··· Exercise input

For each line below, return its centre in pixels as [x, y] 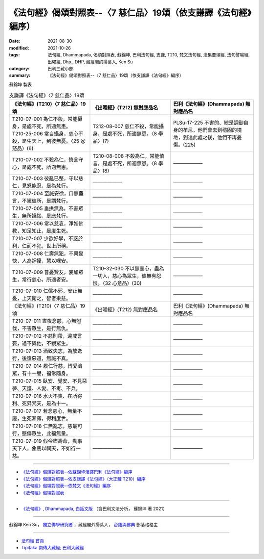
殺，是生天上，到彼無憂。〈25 [45, 141]
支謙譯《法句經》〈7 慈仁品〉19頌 [47, 96]
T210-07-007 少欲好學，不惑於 [47, 239]
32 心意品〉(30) [123, 283]
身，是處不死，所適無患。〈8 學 [128, 134]
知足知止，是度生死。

······

## Required work
Return the listing above unaltered, omitting its pictures.

## Reply to the task
For each line below, return its centre in pixels as [x, y] 
殺，是生天上，到彼無憂。〈25 [45, 141]
支謙譯《法句經》〈7 慈仁品〉19頌 [47, 96]
T210-07-007 少欲好學，不惑於 [47, 239]
32 心意品〉(30) [123, 283]
身，是處不死，所適無患。〈8 學 [128, 134]
知足知止，是度生死。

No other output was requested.